بِسْمِ اللَّهِ الرَّحْمَنِ الرَّحِيمِ
Assalāmu‘alaikum warahmatullāhi wabarakātuh.
Sahabat yang dirahmati Allah,
hari ini Al-Qur’an mengajak kita membaca langit.
Karena di atas kepala kita, Allah sedang “menyampaikan pelajaran” melalui awan, hujan, kilat, siang, dan malam, tanda-tanda kekuasaan yang kita lihat setiap hari, tapi sering kita lewati tanpa makna.
1️⃣ TEKS ARAB
QS. An-Nūr: 43
أَلَمْ تَرَ أَنَّ اللَّهَ يُزْجِي سَحَابًا ثُمَّ يُؤَلِّفُ بَيْنَهُ ثُمَّ يَجْعَلُهُ رُكَامًا فَتَرَى الْوَدْقَ يَخْرُجُ مِنْ خِلَالِهِ وَيُنَزِّلُ مِنَ السَّمَاءِ مِنْ جِبَالٍ فِيهَا مِنْ بَرَدٍ فَيُصِيبُ بِهِ مَنْ يَشَاءُ وَيَصْرِفُهُ عَنْ مَنْ يَشَاءُ ۖ يَكَادُ سَنَا بَرْقِهِ يَذْهَبُ بِالْأَبْصَارِ
“Tidakkah engkau melihat bahwa Allah mengarak awan, kemudian mengumpulkan bagian-bagiannya, kemudian menjadikannya bertindih-tindih, maka engkau lihat hujan keluar dari celah-celahnya.

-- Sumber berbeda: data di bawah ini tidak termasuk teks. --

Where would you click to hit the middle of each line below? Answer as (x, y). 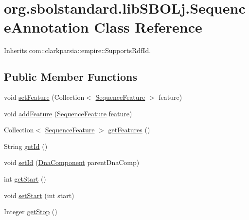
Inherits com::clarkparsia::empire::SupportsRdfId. (78, 50)
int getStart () (25, 179)
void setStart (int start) (39, 195)
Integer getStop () (31, 211)
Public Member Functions (71, 77)
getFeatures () (129, 130)
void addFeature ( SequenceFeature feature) (68, 113)
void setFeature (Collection (44, 97)
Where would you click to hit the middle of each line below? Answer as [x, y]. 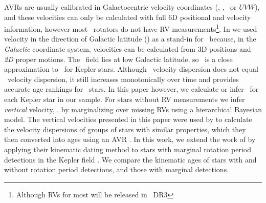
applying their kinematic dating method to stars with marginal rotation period [128, 149]
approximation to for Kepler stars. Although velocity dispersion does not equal [131, 69]
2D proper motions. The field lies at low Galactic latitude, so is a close [118, 59]
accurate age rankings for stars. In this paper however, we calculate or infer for [131, 89]
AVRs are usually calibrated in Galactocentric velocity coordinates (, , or [120, 7]
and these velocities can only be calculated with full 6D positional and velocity [128, 17]
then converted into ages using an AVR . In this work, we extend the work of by [130, 139]
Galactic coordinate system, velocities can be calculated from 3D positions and [128, 49]
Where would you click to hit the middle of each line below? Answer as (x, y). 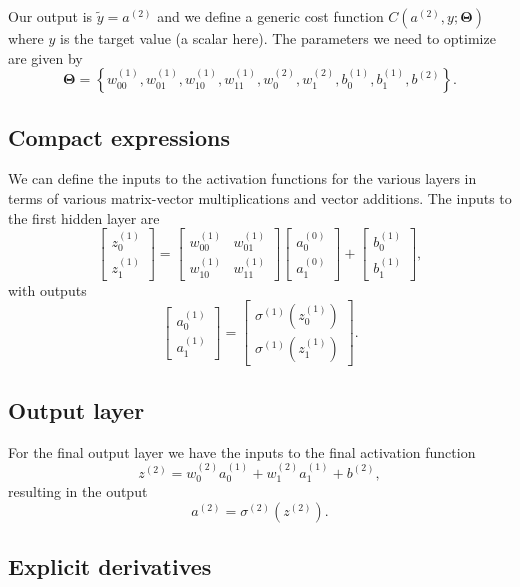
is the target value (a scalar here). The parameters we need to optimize (278, 38)
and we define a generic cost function (270, 16)
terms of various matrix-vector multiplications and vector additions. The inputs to (260, 197)
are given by (45, 57)
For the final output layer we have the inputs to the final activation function (242, 451)
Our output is (50, 16)
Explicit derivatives (110, 566)
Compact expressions (119, 136)
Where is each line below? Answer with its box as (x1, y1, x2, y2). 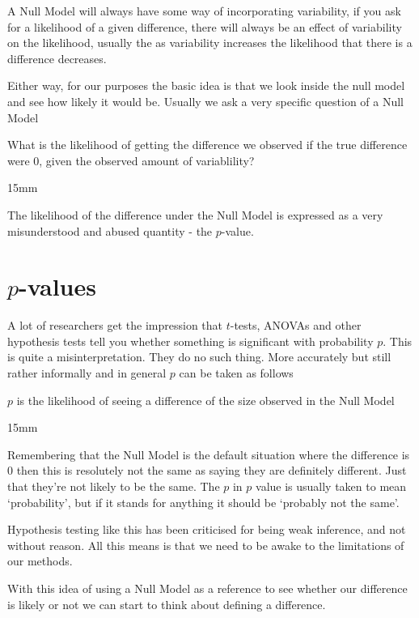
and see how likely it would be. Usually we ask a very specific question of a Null (7, 92, 404, 109)
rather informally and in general (7, 364, 167, 381)
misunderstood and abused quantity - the (7, 222, 213, 239)
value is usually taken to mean (256, 478, 407, 494)
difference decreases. (7, 49, 107, 66)
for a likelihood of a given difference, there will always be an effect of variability (7, 18, 402, 35)
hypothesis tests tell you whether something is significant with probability (7, 332, 374, 349)
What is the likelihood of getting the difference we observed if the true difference (7, 136, 408, 153)
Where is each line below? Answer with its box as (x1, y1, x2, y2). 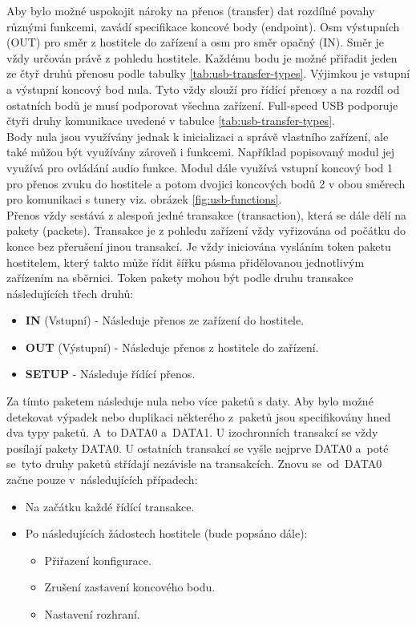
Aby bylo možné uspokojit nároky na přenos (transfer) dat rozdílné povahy (6, 2, 375, 18)
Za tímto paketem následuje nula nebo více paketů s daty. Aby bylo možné (6, 393, 374, 409)
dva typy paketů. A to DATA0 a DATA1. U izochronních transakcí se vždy (6, 424, 378, 441)
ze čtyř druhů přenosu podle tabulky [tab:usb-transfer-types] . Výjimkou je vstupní (6, 65, 410, 82)
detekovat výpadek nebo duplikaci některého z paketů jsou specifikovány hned (6, 408, 391, 425)
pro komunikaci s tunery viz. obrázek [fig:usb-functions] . (6, 191, 282, 208)
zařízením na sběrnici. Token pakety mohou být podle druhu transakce (6, 269, 353, 286)
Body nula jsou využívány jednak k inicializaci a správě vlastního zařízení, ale (6, 127, 389, 144)
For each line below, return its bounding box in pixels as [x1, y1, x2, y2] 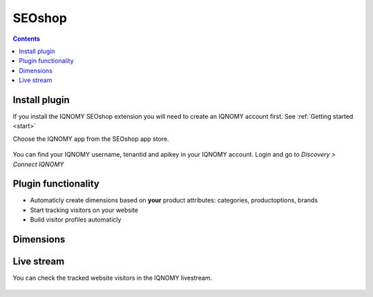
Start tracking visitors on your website [30, 206, 138, 214]
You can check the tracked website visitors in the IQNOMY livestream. [12, 274, 213, 282]
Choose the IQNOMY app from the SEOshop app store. [12, 135, 169, 143]
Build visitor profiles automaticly [30, 215, 122, 224]
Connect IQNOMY [12, 160, 64, 169]
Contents [12, 35, 41, 43]
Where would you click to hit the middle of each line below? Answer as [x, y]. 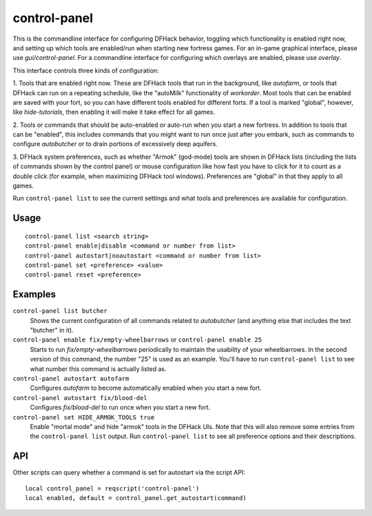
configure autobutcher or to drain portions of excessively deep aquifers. [115, 144]
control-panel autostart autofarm [71, 379]
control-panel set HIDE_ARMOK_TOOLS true [84, 417]
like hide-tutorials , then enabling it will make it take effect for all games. [114, 112]
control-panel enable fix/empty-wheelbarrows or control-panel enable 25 [137, 340]
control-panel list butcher [60, 311]
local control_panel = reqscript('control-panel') [112, 488]
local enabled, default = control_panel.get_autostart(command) [136, 498]
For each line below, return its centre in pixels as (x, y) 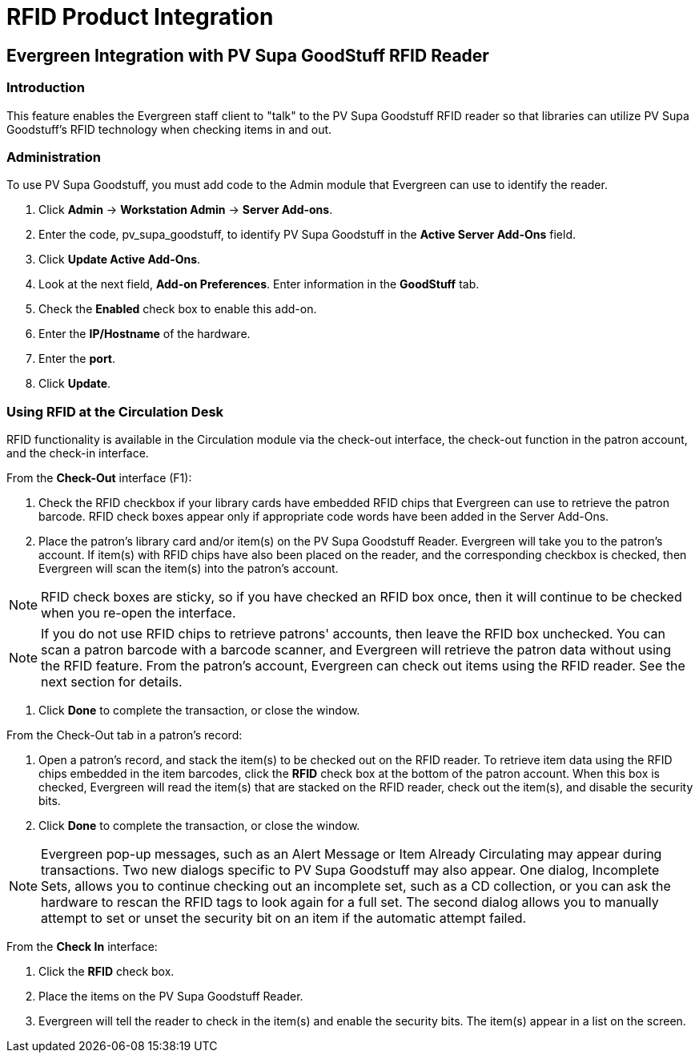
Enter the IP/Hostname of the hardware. (145, 334)
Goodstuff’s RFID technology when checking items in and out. (169, 129)
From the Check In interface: (82, 947)
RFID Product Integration (140, 17)
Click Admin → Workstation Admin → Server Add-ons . (186, 210)
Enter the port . (77, 359)
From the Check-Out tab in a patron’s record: (125, 735)
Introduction (46, 88)
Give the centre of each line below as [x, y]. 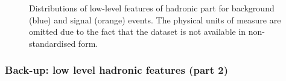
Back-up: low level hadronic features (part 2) [117, 70]
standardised [52, 43]
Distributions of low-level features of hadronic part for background [152, 8]
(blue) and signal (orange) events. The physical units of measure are [155, 19]
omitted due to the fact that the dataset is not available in [138, 31]
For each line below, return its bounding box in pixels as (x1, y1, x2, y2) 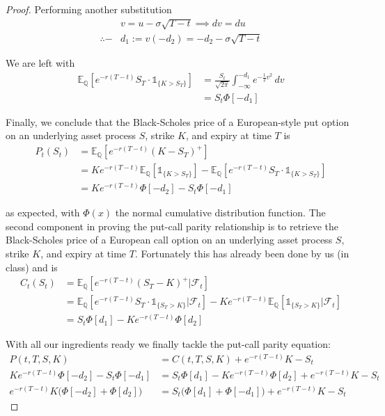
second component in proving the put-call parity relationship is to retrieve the (6, 218, 339, 233)
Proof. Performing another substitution (6, 2, 172, 16)
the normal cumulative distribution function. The (115, 205, 326, 220)
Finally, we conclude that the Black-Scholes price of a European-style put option (6, 114, 349, 129)
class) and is (6, 259, 58, 274)
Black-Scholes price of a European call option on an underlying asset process (6, 232, 333, 247)
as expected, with (6, 205, 80, 220)
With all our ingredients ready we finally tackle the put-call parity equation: (6, 337, 331, 351)
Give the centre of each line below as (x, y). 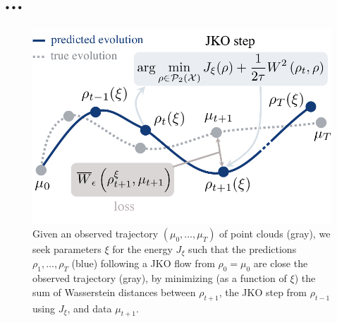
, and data (90, 308)
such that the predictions (243, 248)
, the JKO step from (263, 292)
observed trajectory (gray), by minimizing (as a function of (160, 278)
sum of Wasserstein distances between (114, 292)
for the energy (142, 248)
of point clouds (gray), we (275, 233)
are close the (281, 263)
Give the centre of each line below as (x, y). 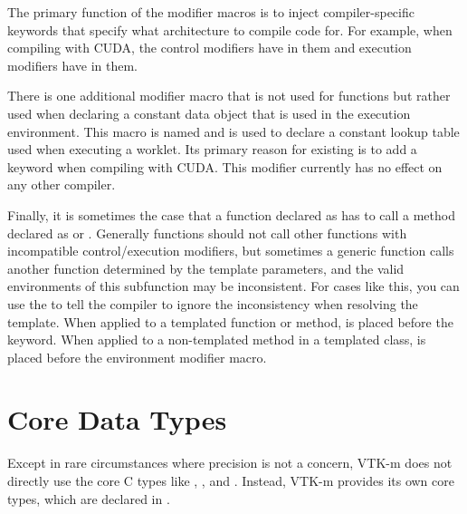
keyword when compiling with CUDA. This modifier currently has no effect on (225, 166)
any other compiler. (62, 184)
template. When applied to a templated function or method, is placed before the (230, 321)
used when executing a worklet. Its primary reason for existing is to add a (212, 149)
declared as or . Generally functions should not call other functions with (207, 233)
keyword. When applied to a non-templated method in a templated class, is (217, 339)
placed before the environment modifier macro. (137, 357)
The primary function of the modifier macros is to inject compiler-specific (211, 12)

Dan Dia menurunkan dari langit butiran-butiran es, dari (gumpalan awan seperti) gunung-gunung yang di dalamnya ada es. Lalu Dia menimpakannya kepada siapa yang Dia kehendaki dan memalingkannya dari siapa yang Dia kehendaki. Kilauan kilatnya hampir-hampir menghilangkan penglihatan.”
QS. An-Nūr: 44
يُقَلِّبُ اللَّهُ اللَّيْلَ وَالنَّهَارَ ۚ إِنَّ فِي ذَٰلِكَ لَعِبْرَةً لِأُولِي الْأَبْصَارِ
“Allah mempergantikan malam dan siang. Sesungguhnya pada yang demikian itu terdapat pelajaran yang besar bagi orang-orang yang mempunyai penglihatan.”
2️⃣ TERJEMAH PER-KATA
Ayat 43
أَلَمْ تَرَ = tidakkah engkau melihat
أَنَّ اللَّهَ = bahwa Allah
يُزْجِي سَحَابًا = mengarak/menggiring awan
ثُمَّ يُؤَلِّفُ بَيْنَهُ = lalu menyatukan (bagian-bagiannya)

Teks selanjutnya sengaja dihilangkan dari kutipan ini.